Directions for this task -> Using the records below, locate all lines containing "office" and return them.

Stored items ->

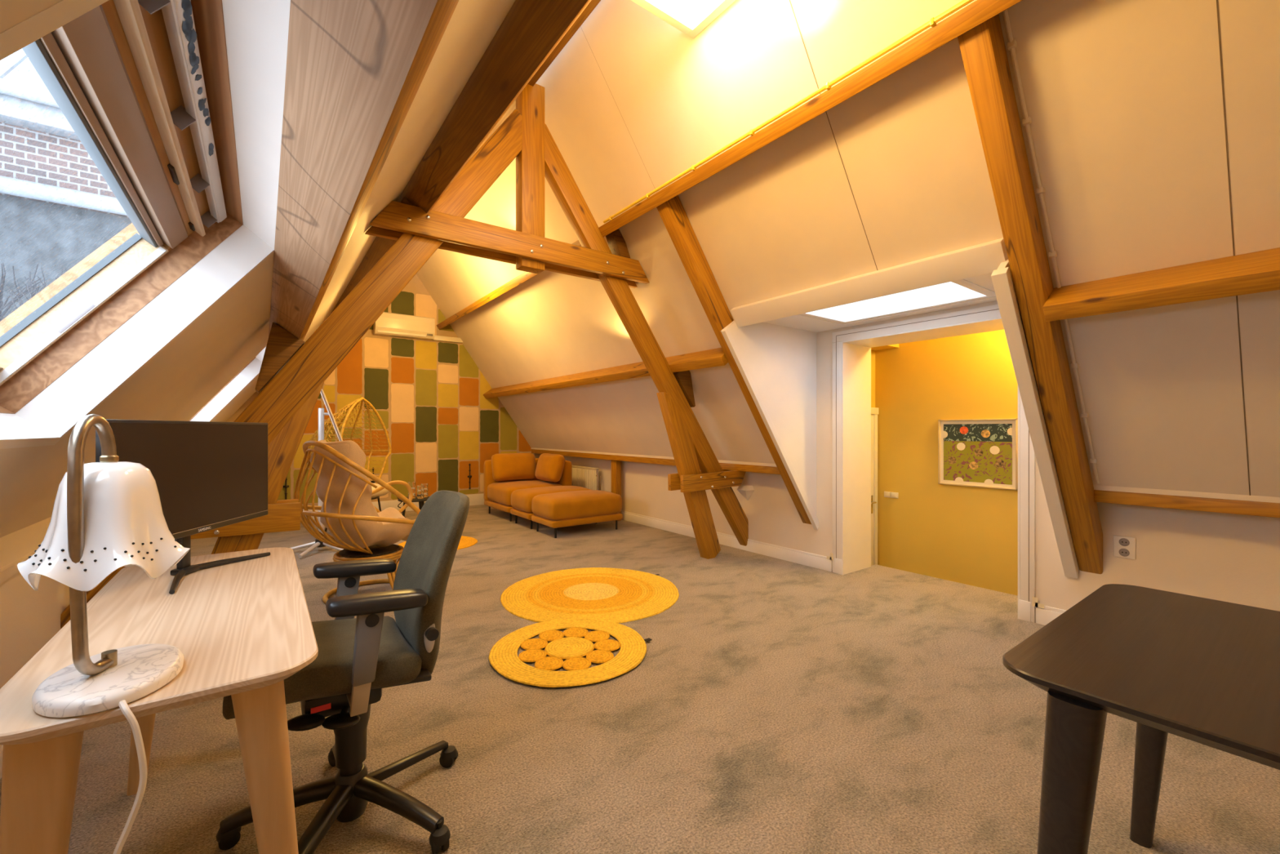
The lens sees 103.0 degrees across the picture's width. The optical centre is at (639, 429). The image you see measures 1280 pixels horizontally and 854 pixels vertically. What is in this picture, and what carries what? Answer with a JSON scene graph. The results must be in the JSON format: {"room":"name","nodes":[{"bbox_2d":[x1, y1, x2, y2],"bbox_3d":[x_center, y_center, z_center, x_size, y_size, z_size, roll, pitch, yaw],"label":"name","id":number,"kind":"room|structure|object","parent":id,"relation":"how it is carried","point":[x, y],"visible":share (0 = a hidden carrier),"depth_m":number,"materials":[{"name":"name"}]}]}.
{"room":"home office","nodes":[
{"label":"home office","id":0,"kind":"room"},
{"bbox_2d":[0,516,69,747],"bbox_3d":[-2.778,0.844,2.329,0.142,0.912,10.450,0,0,-37],"label":"wall","id":1,"kind":"structure","parent":0,"point":[29,618],"depth_m":2.11,"materials":[{"name":"paint"}]},
{"bbox_2d":[0,744,3,778],"bbox_3d":[-2.733,1.250,2.362,0.014,0.100,10.450,0,0,-37],"label":"baseboard","id":2,"kind":"structure","parent":1,"relation":"attached to","point":[2,747],"depth_m":1.90,"materials":[{"name":"white paint"}]},
{"bbox_2d":[0,0,515,537],"bbox_3d":[-1.753,-1.215,3.088,2.572,3.298,10.450,0,0,-37],"label":"ceiling","id":3,"kind":"structure","parent":0,"point":[193,368],"depth_m":2.07,"materials":[{"name":"white paint"}]},
{"bbox_2d":[0,0,290,448],"bbox_3d":[-1.194,-0.411,1.024,0.805,0.916,1.605,0,0,-37],"label":"window","id":4,"kind":"structure","parent":3,"relation":"attached to","point":[177,104],"depth_m":1.33,"materials":[{"name":"white paint"}]},
{"bbox_2d":[187,346,266,421],"bbox_3d":[-3.675,-0.411,4.371,0.805,0.916,1.652,0,0,-37],"label":"window","id":5,"kind":"structure","parent":3,"relation":"attached to","point":[216,403],"depth_m":5.05,"materials":[{"name":"white glass"}]},
{"bbox_2d":[267,0,458,383],"bbox_3d":[-1.996,-0.632,2.908,0.187,0.166,10.450,0,0,-37],"label":"wood panel","id":6,"kind":"object","parent":3,"relation":"attached to","point":[355,69],"visible":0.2,"depth_m":0.97,"materials":[{"name":"brown wood"}]},
{"bbox_2d":[331,0,591,312],"bbox_3d":[-1.421,-1.554,3.334,0.187,0.167,10.450,0,0,-37],"label":"purlin","id":7,"kind":"object","parent":3,"relation":"attached to","point":[531,30],"visible":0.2,"depth_m":2.31,"materials":[{"name":"brown wood"}]},
{"bbox_2d":[471,0,600,157],"bbox_3d":[-0.784,-2.770,3.807,0.130,0.170,10.450,0,0,-37],"label":"ridge beam","id":8,"kind":"structure","parent":3,"relation":"attached to","point":[593,4],"depth_m":3.63,"materials":[{"name":"brown wood"}]},
{"bbox_2d":[225,274,541,506],"bbox_3d":[-3.876,-0.835,8.080,5.186,4.270,0.102,0,0,-37],"label":"wall","id":9,"kind":"structure","parent":0,"point":[433,407],"depth_m":8.23,"materials":[{"name":"tile"}]},
{"bbox_2d":[283,477,288,499],"bbox_3d":[-4.980,0.800,7.165,0.070,0.440,0.051,0,0,-37],"label":"bolt","id":10,"kind":"object","parent":9,"relation":"attached to","point":[286,486],"visible":0.61,"depth_m":7.17,"materials":[{"name":"metal"}]},
{"bbox_2d":[300,493,484,519],"bbox_3d":[-3.841,1.205,8.032,4.986,0.190,0.020,0,0,-37],"label":"baseboard","id":11,"kind":"structure","parent":9,"relation":"attached to","point":[474,499],"depth_m":8.07,"materials":[{"name":"white paint"}]},
{"bbox_2d":[373,311,435,340],"bbox_3d":[-3.703,-1.635,8.019,0.860,0.340,0.206,0,0,-37],"label":"air conditioner","id":12,"kind":"object","parent":9,"relation":"attached to","point":[389,324],"visible":0.89,"depth_m":7.94,"materials":[{"name":"beige plastic"}]},
{"bbox_2d":[431,335,462,342],"bbox_3d":[-3.200,-1.505,8.473,0.490,0.080,0.075,0,0,-37],"label":"pipe cover","id":13,"kind":"object","parent":9,"relation":"attached to","point":[438,338],"visible":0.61,"depth_m":8.44,"materials":[{"name":"beige plastic"}]},
{"bbox_2d":[467,463,471,488],"bbox_3d":[-2.904,0.800,8.703,0.070,0.440,0.051,0,0,-37],"label":"bolt","id":14,"kind":"object","parent":9,"relation":"attached to","point":[469,464],"visible":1,"depth_m":8.71,"materials":[{"name":"metal"}]},
{"bbox_2d":[0,504,1279,853],"bbox_3d":[-0.669,1.360,3.892,5.951,0.120,10.650,0,0,-37],"label":"floor","id":15,"kind":"structure","parent":0,"point":[776,706],"depth_m":2.12,"materials":[{"name":"carpet"}]},
{"bbox_2d":[0,546,318,853],"bbox_3d":[-1.302,0.900,1.500,0.511,0.800,1.379,0,0,-37],"label":"desk","id":16,"kind":"object","parent":15,"relation":"on","point":[242,628],"visible":0.78,"depth_m":1.10,"materials":[{"name":"brown wood"}]},
{"bbox_2d":[17,413,190,853],"bbox_3d":[-1.023,0.635,0.993,0.325,1.331,0.221,0,0,32],"label":"table lamp","id":17,"kind":"object","parent":16,"relation":"on","point":[108,516],"depth_m":0.95,"materials":[{"name":"stone"}]},
{"bbox_2d":[101,648,117,668],"bbox_3d":[-1.056,0.457,1.013,0.023,0.030,0.023,0,0,-37],"label":"socket","id":18,"kind":"object","parent":17,"relation":"attached to","point":[110,656],"depth_m":1.01,"materials":[{"name":"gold metal"}]},
{"bbox_2d":[95,419,270,594],"bbox_3d":[-1.523,0.235,1.777,0.166,0.529,0.727,0,0,-6],"label":"monitor","id":19,"kind":"object","parent":16,"relation":"on","point":[207,475],"visible":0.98,"depth_m":1.76,"materials":[{"name":"black plastic"}]},
{"bbox_2d":[290,388,344,558],"bbox_3d":[-3.359,0.445,5.409,0.692,1.696,0.836,0,0,-37],"label":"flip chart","id":20,"kind":"object","parent":15,"relation":"on","point":[317,543],"visible":0.55,"depth_m":5.40,"materials":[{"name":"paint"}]},
{"bbox_2d":[215,490,469,853],"bbox_3d":[-0.972,0.767,1.730,0.737,1.066,0.729,0,0,-37],"label":"office chair","id":21,"kind":"object","parent":15,"relation":"on","point":[362,655],"visible":0.93,"depth_m":1.64,"materials":[{"name":"grey fabric"}]},
{"bbox_2d":[308,397,391,532],"bbox_3d":[-3.658,0.451,6.297,0.853,1.704,0.900,0,0,10],"label":"egg chair","id":22,"kind":"object","parent":15,"relation":"on","point":[352,405],"visible":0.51,"depth_m":6.48,"materials":[{"name":"wicker"}]},
{"bbox_2d":[371,482,388,497],"bbox_3d":[-3.475,0.745,6.263,0.498,0.193,0.560,0,0,10],"label":"cushion","id":23,"kind":"object","parent":22,"relation":"on","point":[384,491],"visible":0.09,"depth_m":6.33,"materials":[{"name":"beige fabric"}]},
{"bbox_2d":[293,440,420,604],"bbox_3d":[-2.115,0.688,4.045,0.898,1.224,1.095,0,0,35],"label":"rattan chair","id":24,"kind":"object","parent":15,"relation":"on","point":[372,552],"visible":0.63,"depth_m":3.70,"materials":[{"name":"wicker"}]},
{"bbox_2d":[309,440,415,551],"bbox_3d":[-2.132,0.507,4.022,0.612,0.860,0.815,0,0,35],"label":"cushion","id":25,"kind":"object","parent":24,"relation":"on","point":[381,534],"visible":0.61,"depth_m":3.71,"materials":[{"name":"beige fabric"}]},
{"bbox_2d":[60,83,748,629],"bbox_3d":[-0.883,-0.680,4.020,5.352,4.080,0.246,0,0,-37],"label":"roof truss","id":26,"kind":"object","parent":15,"relation":"on","point":[286,403],"visible":0.71,"depth_m":3.80,"materials":[{"name":"brown wood"}]},
{"bbox_2d":[397,496,429,516],"bbox_3d":[-2.725,1.067,6.196,0.400,0.469,0.400,0,0,-37],"label":"side table","id":27,"kind":"object","parent":15,"relation":"on","point":[421,501],"visible":0.39,"depth_m":6.10,"materials":[{"name":"metal"}]},
{"bbox_2d":[408,481,415,498],"bbox_3d":[-2.764,0.731,6.167,0.085,0.200,0.085,0,0,-37],"label":"drinking glass","id":28,"kind":"object","parent":27,"relation":"on","point":[412,484],"visible":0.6,"depth_m":6.14,"materials":[{"name":"white"}]},
{"bbox_2d":[416,484,424,498],"bbox_3d":[-2.655,0.753,6.160,0.085,0.155,0.085,0,0,-37],"label":"drinking glass","id":29,"kind":"object","parent":27,"relation":"on","point":[420,491],"visible":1,"depth_m":6.13,"materials":[{"name":"white"}]},
{"bbox_2d":[421,483,428,497],"bbox_3d":[-2.658,0.749,6.282,0.085,0.165,0.085,0,0,-37],"label":"drinking glass","id":30,"kind":"object","parent":27,"relation":"on","point":[425,485],"visible":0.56,"depth_m":6.26,"materials":[{"name":"white"}]},
{"bbox_2d":[397,535,477,550],"bbox_3d":[-2.298,1.294,5.788,0.860,0.010,0.861,0,0,-37],"label":"jute rug","id":31,"kind":"object","parent":15,"relation":"on","point":[465,541],"visible":0.15,"depth_m":5.82,"materials":[{"name":"wicker"}]},
{"bbox_2d":[484,457,572,521],"bbox_3d":[-1.731,0.885,7.836,1.040,0.830,1.018,0,0,-37],"label":"seat","id":32,"kind":"object","parent":15,"relation":"on","point":[497,494],"visible":0.4,"depth_m":7.67,"materials":[{"name":"fabric"}]},
{"bbox_2d":[491,453,536,480],"bbox_3d":[-1.956,0.575,7.929,0.700,0.417,0.288,0,0,-37],"label":"sofa cushion","id":33,"kind":"object","parent":32,"relation":"on","point":[505,466],"visible":0.97,"depth_m":7.81,"materials":[{"name":"fabric"}]},
{"bbox_2d":[487,480,561,506],"bbox_3d":[-1.744,0.955,7.744,0.910,0.330,0.885,0,0,-37],"label":"seat cushion","id":34,"kind":"object","parent":32,"relation":"on","point":[499,492],"depth_m":7.52,"materials":[{"name":"fabric"}]},
{"bbox_2d":[534,453,564,482],"bbox_3d":[-1.376,0.575,7.768,0.301,0.415,0.620,0,0,-37],"label":"sofa cushion","id":35,"kind":"object","parent":32,"relation":"on","point":[549,467],"visible":1,"depth_m":7.56,"materials":[{"name":"fabric"}]},
{"bbox_2d":[510,485,591,528],"bbox_3d":[-1.217,1.050,7.133,1.040,0.500,0.640,0,0,-37],"label":"ottoman","id":36,"kind":"object","parent":15,"relation":"on","point":[521,499],"visible":0.44,"depth_m":6.85,"materials":[{"name":"fabric"}]},
{"bbox_2d":[511,485,591,512],"bbox_3d":[-1.217,0.965,7.133,1.040,0.330,0.640,0,0,-37],"label":"cushion","id":37,"kind":"object","parent":36,"relation":"on","point":[521,499],"depth_m":6.87,"materials":[{"name":"fabric"}]},
{"bbox_2d":[488,617,652,687],"bbox_3d":[-0.413,1.283,3.007,0.913,0.010,0.911,0,0,-37],"label":"jute rug","id":38,"kind":"object","parent":15,"relation":"on","point":[504,658],"visible":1,"depth_m":2.92,"materials":[{"name":"yellow fabric"}]},
{"bbox_2d":[531,489,622,537],"bbox_3d":[-0.809,1.050,6.583,1.040,0.500,0.640,0,0,-37],"label":"ottoman","id":39,"kind":"object","parent":15,"relation":"on","point":[555,510],"visible":1,"depth_m":6.32,"materials":[{"name":"fabric"}]},
{"bbox_2d":[531,489,622,520],"bbox_3d":[-0.809,0.965,6.583,1.040,0.330,0.640,0,0,-37],"label":"cushion","id":40,"kind":"object","parent":39,"relation":"on","point":[588,504],"depth_m":6.33,"materials":[{"name":"fabric"}]},
{"bbox_2d":[572,465,600,490],"bbox_3d":[-0.884,0.942,8.078,0.070,0.714,0.919,0,0,-37],"label":"radiator","id":41,"kind":"object","parent":15,"relation":"on","point":[585,477],"visible":0.59,"depth_m":7.99,"materials":[{"name":"metal"}]},
{"bbox_2d":[500,567,679,623],"bbox_3d":[-0.372,1.294,4.081,1.438,0.011,1.402,0,0,-37],"label":"jute rug","id":42,"kind":"object","parent":15,"relation":"on","point":[617,595],"visible":1,"depth_m":3.96,"materials":[{"name":"fabric"}]},
{"bbox_2d":[611,459,621,520],"bbox_3d":[-0.343,0.865,7.314,0.090,0.870,0.130,0,0,-37],"label":"post","id":43,"kind":"object","parent":15,"relation":"on","point":[615,464],"visible":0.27,"depth_m":7.27,"materials":[{"name":"brown wood"}]},
{"bbox_2d":[1002,583,1279,853],"bbox_3d":[1.353,0.900,1.121,1.000,0.800,0.673,0,0,-37],"label":"table","id":44,"kind":"object","parent":15,"relation":"on","point":[1202,670],"visible":1,"depth_m":1.04,"materials":[{"name":"black wood"}]},
{"bbox_2d":[416,0,1279,502],"bbox_3d":[0.434,-1.303,4.710,2.953,3.379,10.450,0,0,-37],"label":"ceiling","id":45,"kind":"structure","parent":0,"point":[1155,124],"depth_m":2.72,"materials":[{"name":"white paint"}]},
{"bbox_2d":[483,347,728,398],"bbox_3d":[-0.945,-0.633,6.625,0.209,0.181,5.730,0,0,-37],"label":"purlin","id":46,"kind":"object","parent":45,"relation":"attached to","point":[714,357],"visible":0.76,"depth_m":5.66,"materials":[{"name":"brown wood"}]},
{"bbox_2d":[531,448,780,474],"bbox_3d":[-0.242,0.388,7.146,0.150,0.085,5.730,0,0,-37],"label":"purlin","id":47,"kind":"object","parent":45,"relation":"attached to","point":[746,468],"visible":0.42,"depth_m":6.52,"materials":[{"name":"brown wood"}]},
{"bbox_2d":[631,0,735,38],"bbox_3d":[0.257,-2.400,2.643,0.620,0.080,0.620,0,0,-37],"label":"skylight","id":48,"kind":"object","parent":45,"relation":"attached to","point":[691,17],"visible":1,"depth_m":2.89,"materials":[{"name":"white glass"}]},
{"bbox_2d":[654,0,718,24],"bbox_3d":[0.257,-2.400,2.643,0.520,0.020,0.520,0,0,-37],"label":"diffuser","id":49,"kind":"object","parent":48,"relation":"attached to","point":[688,11],"depth_m":2.89,"materials":[{"name":"white"}]},
{"bbox_2d":[436,0,1022,329],"bbox_3d":[-0.165,-1.745,4.265,0.209,0.181,10.450,0,0,-37],"label":"purlin","id":50,"kind":"object","parent":45,"relation":"attached to","point":[979,11],"visible":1,"depth_m":2.66,"materials":[{"name":"brown wood"}]},
{"bbox_2d":[603,0,973,222],"bbox_3d":[1.250,-1.735,2.171,0.030,0.030,5.200,0,0,-37],"label":"tube","id":51,"kind":"object","parent":50,"relation":"attached to","point":[932,22],"visible":1,"depth_m":2.62,"materials":[{"name":"yellow plastic"}]},
{"bbox_2d":[656,195,811,524],"bbox_3d":[0.926,-0.438,4.374,1.952,2.703,0.115,0,0,-37],"label":"rafter","id":52,"kind":"object","parent":45,"relation":"attached to","point":[673,215],"visible":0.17,"depth_m":4.04,"materials":[{"name":"brown wood"}]},
{"bbox_2d":[730,237,1008,327],"bbox_3d":[1.339,-0.915,3.390,0.141,0.164,1.872,0,0,-37],"label":"trim","id":53,"kind":"structure","parent":45,"relation":"attached to","point":[981,259],"depth_m":3.13,"materials":[{"name":"white paint"}]},
{"bbox_2d":[957,13,1102,573],"bbox_3d":[2.159,-0.445,2.703,1.962,2.717,0.117,0,0,-37],"label":"rafter","id":54,"kind":"object","parent":45,"relation":"attached to","point":[982,47],"visible":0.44,"depth_m":2.50,"materials":[{"name":"brown wood"}]},
{"bbox_2d":[1002,8,1099,483],"bbox_3d":[2.111,-0.735,2.568,1.478,2.104,0.030,0,0,-37],"label":"cable","id":55,"kind":"object","parent":45,"relation":"attached to","point":[1011,45],"visible":0.88,"depth_m":2.43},
{"bbox_2d":[1042,247,1279,321],"bbox_3d":[2.813,-0.628,1.544,0.222,0.190,2.530,0,0,-37],"label":"purlin","id":56,"kind":"object","parent":45,"relation":"attached to","point":[1256,272],"visible":1,"depth_m":2.18,"materials":[{"name":"brown wood"}]},
{"bbox_2d":[1093,489,1279,517],"bbox_3d":[3.521,0.388,2.068,0.150,0.085,2.530,0,0,-37],"label":"purlin","id":57,"kind":"object","parent":45,"relation":"attached to","point":[1188,503],"visible":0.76,"depth_m":2.72,"materials":[{"name":"brown wood"}]},
{"bbox_2d":[871,350,875,407],"bbox_3d":[2.902,0.850,4.230,0.700,4.500,2.540,0,0,-37],"label":"wall","id":58,"kind":"structure","parent":0,"point":[873,352],"depth_m":5.35,"materials":[{"name":"yellow paint"}]},
{"bbox_2d":[871,407,879,565],"bbox_3d":[2.282,0.795,5.180,0.555,2.050,0.078,0,0,-37],"label":"door","id":59,"kind":"structure","parent":58,"relation":"in","point":[874,411],"depth_m":5.31,"materials":[{"name":"white paint"}]},
{"bbox_2d":[763,272,996,332],"bbox_3d":[1.954,-1.066,3.863,1.520,0.300,1.920,0,0,-37],"label":"ceiling","id":60,"kind":"structure","parent":0,"point":[954,291],"depth_m":4.00,"materials":[{"name":"white paint"}]},
{"bbox_2d":[795,279,995,325],"bbox_3d":[1.828,-1.057,3.744,0.740,0.294,1.210,0,0,-37],"label":"window","id":61,"kind":"structure","parent":60,"relation":"attached to","point":[963,281],"depth_m":3.79,"materials":[{"name":"white paint"}]},
{"bbox_2d":[871,343,898,350],"bbox_3d":[2.962,-1.117,4.274,0.750,0.565,2.540,0,0,-37],"label":"ceiling","id":62,"kind":"structure","parent":0,"point":[891,346],"depth_m":5.17,"materials":[{"name":"yellow paint"}]},
{"bbox_2d":[563,300,1279,622],"bbox_3d":[1.444,0.190,5.458,0.440,2.220,10.450,0,0,-37],"label":"wall","id":63,"kind":"structure","parent":0,"point":[1229,557],"depth_m":3.28,"materials":[{"name":"paint"}]},
{"bbox_2d":[737,484,754,500],"bbox_3d":[1.117,0.677,5.433,0.115,0.165,0.170,0,0,-37],"label":"wall light","id":64,"kind":"object","parent":63,"relation":"attached to","point":[746,491],"visible":0.94,"depth_m":5.40,"materials":[{"name":"white paint"}]},
{"bbox_2d":[720,320,818,529],"bbox_3d":[1.164,0.002,4.434,1.269,1.874,0.062,0,0,-37],"label":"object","id":65,"kind":"structure","parent":63,"relation":"attached to","point":[776,364],"depth_m":4.53,"materials":[{"name":"white paint"}]},
{"bbox_2d":[621,510,1066,625],"bbox_3d":[1.261,1.236,5.322,0.016,0.128,10.450,0,0,-37],"label":"baseboard","id":66,"kind":"structure","parent":63,"relation":"attached to","point":[1045,615],"depth_m":5.25,"materials":[{"name":"white paint"}]},
{"bbox_2d":[832,304,1035,622],"bbox_3d":[2.390,0.207,4.173,0.479,2.186,1.515,0,0,-37],"label":"trim","id":67,"kind":"structure","parent":63,"relation":"attached to","point":[851,348],"depth_m":4.58,"materials":[{"name":"white paint"}]},
{"bbox_2d":[826,552,1044,608],"bbox_3d":[2.200,1.157,4.032,0.001,0.063,1.622,0,0,-37],"label":"trim","id":68,"kind":"structure","parent":63,"relation":"attached to","point":[1034,600],"depth_m":3.42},
{"bbox_2d":[991,257,1078,577],"bbox_3d":[2.296,0.007,2.920,1.254,1.884,0.067,0,0,-37],"label":"trim","id":69,"kind":"structure","parent":63,"relation":"attached to","point":[1002,277],"depth_m":2.83,"materials":[{"name":"white paint"}]},
{"bbox_2d":[1113,534,1135,559],"bbox_3d":[2.925,0.710,3.076,0.017,0.132,0.100,0,0,-37],"label":"wall socket","id":70,"kind":"object","parent":63,"relation":"attached to","point":[1124,547],"visible":1,"depth_m":3.07,"materials":[{"name":"white paint"}]},
{"bbox_2d":[1119,537,1129,546],"bbox_3d":[2.922,0.679,3.073,0.003,0.048,0.048,0,0,-37],"label":"outlet","id":71,"kind":"object","parent":70,"relation":"attached to","point":[1122,541],"depth_m":3.07,"materials":[{"name":"grey plastic"}]},
{"bbox_2d":[1119,548,1129,556],"bbox_3d":[2.922,0.741,3.073,0.003,0.048,0.048,0,0,-37],"label":"outlet","id":72,"kind":"object","parent":70,"relation":"attached to","point":[1122,552],"depth_m":3.07,"materials":[{"name":"grey plastic"}]},
{"bbox_2d":[875,329,1017,595],"bbox_3d":[3.205,0.850,4.492,0.100,4.500,2.600,0,0,-37],"label":"wall","id":73,"kind":"structure","parent":0,"point":[966,535],"depth_m":4.86,"materials":[{"name":"yellow paint"}]},
{"bbox_2d":[884,491,898,498],"bbox_3d":[2.580,0.670,5.236,0.018,0.060,0.146,0,0,-37],"label":"light switch","id":74,"kind":"object","parent":73,"relation":"attached to","point":[886,494],"visible":1,"depth_m":5.24,"materials":[{"name":"white plastic"}]},
{"bbox_2d":[884,491,891,497],"bbox_3d":[2.561,0.670,5.268,0.012,0.060,0.072,0,0,-37],"label":"switch plate","id":75,"kind":"object","parent":74,"relation":"attached to","point":[886,494],"depth_m":5.25,"materials":[{"name":"white plastic"}]},
{"bbox_2d":[891,492,898,498],"bbox_3d":[2.605,0.670,5.208,0.012,0.060,0.072,0,0,-37],"label":"switch plate","id":76,"kind":"object","parent":74,"relation":"attached to","point":[894,495],"depth_m":5.19,"materials":[{"name":"white plastic"}]},
{"bbox_2d":[937,418,1017,489],"bbox_3d":[3.040,0.210,4.606,0.030,0.612,0.632,0,0,-37],"label":"framed picture","id":77,"kind":"object","parent":73,"relation":"attached to","point":[972,452],"visible":0.87,"depth_m":4.59},
{"label":"outside","id":78,"kind":"structure","parent":0,"visible":0},
{"bbox_2d":[0,262,66,320],"bbox_3d":[-10.085,0.069,8.235,4.143,6.473,1.901,0,0,-37],"label":"bare tree","id":79,"kind":"object","parent":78,"point":[30,282],"visible":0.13,"depth_m":8.40,"materials":[{"name":"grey plant"}]},
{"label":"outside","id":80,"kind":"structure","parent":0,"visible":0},
{"bbox_2d":[0,48,132,321],"bbox_3d":[-15.142,-1.840,8.960,11.140,16.280,5.570,0,0,-37],"label":"window view","id":81,"kind":"structure","parent":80,"point":[57,207],"depth_m":9.25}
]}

Solution ->
{"room":"home office","nodes":[
{"label":"home office","id":0,"kind":"room"},
{"bbox_2d":[215,490,469,853],"bbox_3d":[-0.972,0.767,1.730,0.737,1.066,0.729,0,0,-37],"label":"office chair","id":21,"kind":"object","parent":15,"relation":"on","point":[362,655],"visible":0.93,"depth_m":1.64,"materials":[{"name":"grey fabric"}]},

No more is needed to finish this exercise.